Mint loves water, but not too much. It’s a fine balance between overwatering and underwatering, so you need to take into account a few different things.

When figuring out how often to water mint plants, you want to take into account where it’s growing. If your mint is outside in the ground or in a pot, water it every 1-2 days. If it’s going to be really hot outside, water it more frequently. If it’s going to rain, you can skip watering.

If planting mint indoors, you should be fine watering it every other day. Before watering, check the top inch of soil for moisture. If it is still moist, you can skip watering until it’s drier.

When you are watering mint, drench the soil thoroughly so it sinks down far below the surface. But make sure your container has good drainage holes so the excess can run through.

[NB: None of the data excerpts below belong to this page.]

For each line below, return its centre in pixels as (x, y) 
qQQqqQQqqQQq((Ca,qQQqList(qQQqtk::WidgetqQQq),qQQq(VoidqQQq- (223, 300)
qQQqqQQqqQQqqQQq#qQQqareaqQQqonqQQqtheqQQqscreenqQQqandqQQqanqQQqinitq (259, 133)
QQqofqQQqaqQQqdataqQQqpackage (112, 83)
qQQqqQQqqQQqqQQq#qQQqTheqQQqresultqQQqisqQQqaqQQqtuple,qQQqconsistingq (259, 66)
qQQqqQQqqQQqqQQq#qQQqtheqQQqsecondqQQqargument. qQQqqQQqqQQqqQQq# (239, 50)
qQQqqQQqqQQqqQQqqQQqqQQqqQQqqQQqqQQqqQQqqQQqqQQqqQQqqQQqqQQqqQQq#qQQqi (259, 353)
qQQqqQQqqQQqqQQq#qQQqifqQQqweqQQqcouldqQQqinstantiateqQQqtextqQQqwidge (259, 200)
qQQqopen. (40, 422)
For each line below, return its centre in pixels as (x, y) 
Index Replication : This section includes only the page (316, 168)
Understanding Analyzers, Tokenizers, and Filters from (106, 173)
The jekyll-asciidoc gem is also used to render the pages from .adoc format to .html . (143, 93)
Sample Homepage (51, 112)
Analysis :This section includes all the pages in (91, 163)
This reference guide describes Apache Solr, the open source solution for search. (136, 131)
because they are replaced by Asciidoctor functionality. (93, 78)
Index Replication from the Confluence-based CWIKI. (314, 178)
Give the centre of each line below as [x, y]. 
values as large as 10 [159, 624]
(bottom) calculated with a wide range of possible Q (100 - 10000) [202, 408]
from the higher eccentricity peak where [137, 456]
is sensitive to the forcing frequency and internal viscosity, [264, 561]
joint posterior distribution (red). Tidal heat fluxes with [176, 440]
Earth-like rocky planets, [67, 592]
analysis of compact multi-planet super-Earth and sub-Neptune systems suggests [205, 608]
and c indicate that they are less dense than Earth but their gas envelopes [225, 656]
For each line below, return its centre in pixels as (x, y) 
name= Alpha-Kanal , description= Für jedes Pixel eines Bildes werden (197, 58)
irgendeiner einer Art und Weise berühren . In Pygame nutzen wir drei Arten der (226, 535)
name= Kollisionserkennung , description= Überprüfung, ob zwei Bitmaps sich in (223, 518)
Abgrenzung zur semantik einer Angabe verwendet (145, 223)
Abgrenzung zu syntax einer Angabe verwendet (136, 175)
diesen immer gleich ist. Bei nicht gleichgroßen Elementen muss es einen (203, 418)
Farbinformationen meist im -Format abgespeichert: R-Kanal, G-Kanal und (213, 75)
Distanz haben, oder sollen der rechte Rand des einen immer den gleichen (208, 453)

1. Mint Watering Schedule by Location

The location of the plants is going to be a big factor in terms of how frequently you should water mint.

Watering Mint Indoors

If you are growing indoor plants in a pot or container, you can generally water it once every few days. The soil can dry out quickly in indoor settings, especially if it’s in a warmer room.

Keep the soil moist and warm, watering as often as every three days. But also make sure the plant does not sit permanently in wet soil or this can cause overwatering issues (see below).

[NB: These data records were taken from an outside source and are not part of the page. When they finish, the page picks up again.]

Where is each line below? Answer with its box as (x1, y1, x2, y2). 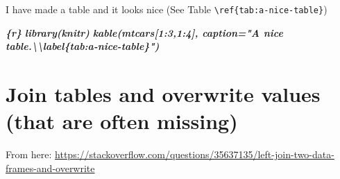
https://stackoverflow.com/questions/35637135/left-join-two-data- (55, 147, 334, 162)
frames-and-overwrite (6, 160, 95, 175)
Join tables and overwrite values (6, 80, 321, 108)
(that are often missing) (6, 107, 238, 135)
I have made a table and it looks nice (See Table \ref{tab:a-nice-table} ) (6, 2, 328, 16)
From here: (6, 147, 52, 162)
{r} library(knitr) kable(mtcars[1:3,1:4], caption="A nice (6, 25, 283, 40)
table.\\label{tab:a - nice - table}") (6, 39, 160, 53)
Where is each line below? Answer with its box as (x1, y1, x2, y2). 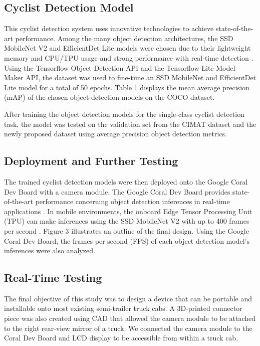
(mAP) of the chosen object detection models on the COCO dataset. (4, 92, 215, 102)
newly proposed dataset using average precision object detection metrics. (4, 128, 227, 139)
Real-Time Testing (4, 270, 102, 285)
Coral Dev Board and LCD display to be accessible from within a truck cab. (4, 332, 238, 343)
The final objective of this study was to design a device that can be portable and (4, 293, 252, 303)
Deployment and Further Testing (4, 153, 178, 168)
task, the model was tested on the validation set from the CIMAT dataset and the (4, 118, 256, 129)
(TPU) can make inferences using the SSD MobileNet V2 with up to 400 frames (4, 216, 249, 226)
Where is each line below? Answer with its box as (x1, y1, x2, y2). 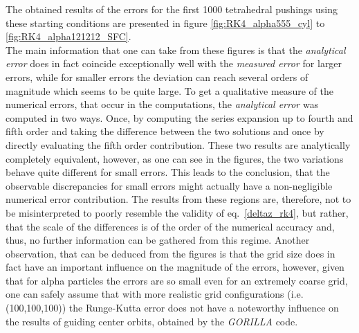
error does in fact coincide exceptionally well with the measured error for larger (6, 56, 342, 71)
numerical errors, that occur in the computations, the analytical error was (6, 97, 319, 111)
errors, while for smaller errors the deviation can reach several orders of (6, 69, 309, 84)
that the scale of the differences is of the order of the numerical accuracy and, (6, 219, 335, 233)
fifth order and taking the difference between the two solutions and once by (6, 124, 324, 138)
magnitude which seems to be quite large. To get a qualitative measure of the (6, 83, 333, 98)
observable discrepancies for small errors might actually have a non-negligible (6, 178, 333, 192)
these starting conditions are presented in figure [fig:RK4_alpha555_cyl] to (6, 15, 325, 30)
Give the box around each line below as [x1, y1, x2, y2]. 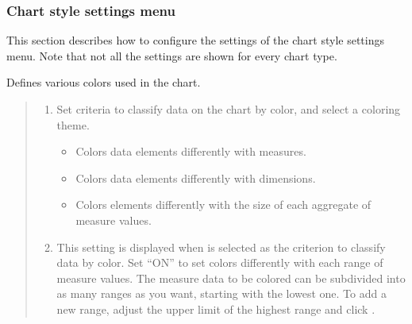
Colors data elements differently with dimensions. [75, 169, 316, 186]
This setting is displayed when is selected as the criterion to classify [56, 238, 386, 255]
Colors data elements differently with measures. [75, 143, 306, 160]
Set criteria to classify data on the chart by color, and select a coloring [56, 101, 401, 117]
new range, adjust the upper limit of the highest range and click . [56, 300, 375, 317]
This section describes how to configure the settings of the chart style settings [6, 32, 384, 48]
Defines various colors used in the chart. [6, 74, 201, 91]
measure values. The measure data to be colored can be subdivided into [56, 269, 406, 286]

Watering Mint Outside in a Container

If you have mint planted in a pot outside it will require more attention because of its climate. The sun’s rays are much stronger than the light it will get indoors, and that could cause the soil to dry out faster.

If the weather forecast is calling for a lot of rain, hold off on watering the plant so it doesn’t get too much water.

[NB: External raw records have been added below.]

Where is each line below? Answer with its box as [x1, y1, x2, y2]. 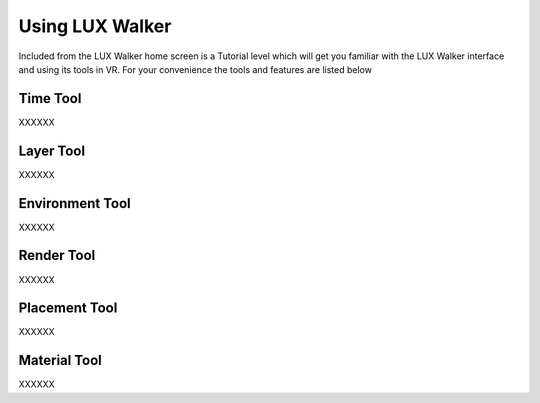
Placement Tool [18, 300, 118, 317]
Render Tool [18, 247, 96, 264]
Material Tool [18, 352, 102, 369]
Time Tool [18, 90, 82, 107]
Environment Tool [18, 195, 131, 212]
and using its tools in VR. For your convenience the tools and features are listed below [18, 63, 372, 75]
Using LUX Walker [18, 15, 172, 37]
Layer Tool [18, 142, 85, 159]
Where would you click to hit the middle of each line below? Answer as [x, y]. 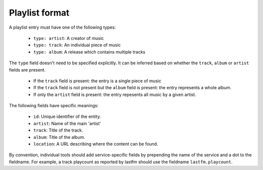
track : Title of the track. [58, 130]
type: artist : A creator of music [69, 38]
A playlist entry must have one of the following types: [63, 27]
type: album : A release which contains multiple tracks [89, 52]
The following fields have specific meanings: [54, 106]
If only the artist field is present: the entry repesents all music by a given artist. [115, 94]
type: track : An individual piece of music [77, 45]
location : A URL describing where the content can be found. [96, 144]
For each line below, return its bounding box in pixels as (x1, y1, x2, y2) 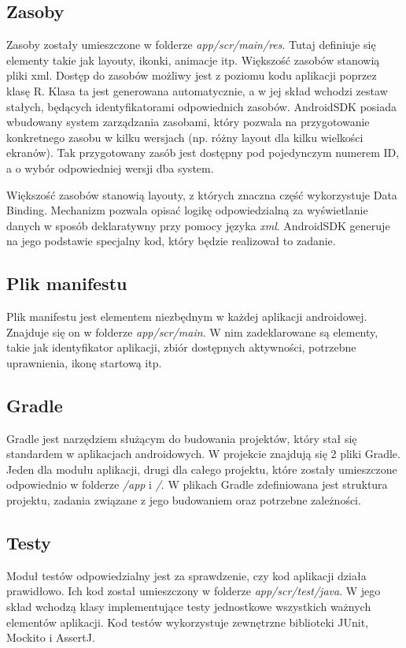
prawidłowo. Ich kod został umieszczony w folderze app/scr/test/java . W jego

If the weather forecast is super dry and hot, make sure to check the plant daily (sometimes more than once per day) to see if it needs a drink of water.

You want to water often so the soil does not dry out completely, but be aware that overwatering can also damage the plant.

Watering Mint in the Ground

If you have outdoor mint plants in the ground, you usually only need to water them every few days unless there are extreme heat conditions. Depending on where you live, your plants can often see quite a bit of rain during parts of the season.

If you live in a more dry area or are experiencing weeks where there is no rain in sight, you’ll want to check your mint daily to make sure it doesn’t need water.

2. The Age of the Mint Plants

How old your mint plant is will also determine how frequently to water your fresh mint.

Watering Mint Seedlings

Seedlings of any plant are going to require more water than an established plant would. Mint seedlings are no different.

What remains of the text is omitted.